Take the entries below and print, exactly, the stretch from the line containing "Give the centre" through the line containing "SNOWFLAKE_USER=your_user (50, 294)", both included.

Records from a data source

■ ■ ■ ■ ■ ■ ■

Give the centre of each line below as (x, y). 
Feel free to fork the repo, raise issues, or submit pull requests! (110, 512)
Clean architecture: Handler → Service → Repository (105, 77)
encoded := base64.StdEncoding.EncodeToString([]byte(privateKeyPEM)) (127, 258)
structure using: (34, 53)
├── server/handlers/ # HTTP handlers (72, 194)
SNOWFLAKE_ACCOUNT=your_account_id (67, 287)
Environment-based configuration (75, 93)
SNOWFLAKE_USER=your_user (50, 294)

■ ■ ■ ■ ■ ■ ■

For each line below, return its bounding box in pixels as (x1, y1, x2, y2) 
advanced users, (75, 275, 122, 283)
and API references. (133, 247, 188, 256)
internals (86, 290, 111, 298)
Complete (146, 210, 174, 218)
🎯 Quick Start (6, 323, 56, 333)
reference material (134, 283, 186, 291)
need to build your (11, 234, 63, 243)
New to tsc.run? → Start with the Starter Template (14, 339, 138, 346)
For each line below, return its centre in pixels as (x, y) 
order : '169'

■ ■ ■ ■ ■ ■ ■

YOUR SOLUTION
Give the centre of each line below as (x, y). 
Feel free to fork the repo, raise issues, or submit pull requests! (110, 512)
Clean architecture: Handler → Service → Repository (105, 77)
encoded := base64.StdEncoding.EncodeToString([]byte(privateKeyPEM)) (127, 258)
structure using: (34, 53)
├── server/handlers/ # HTTP handlers (72, 194)
SNOWFLAKE_ACCOUNT=your_account_id (67, 287)
Environment-based configuration (75, 93)
SNOWFLAKE_USER=your_user (50, 294)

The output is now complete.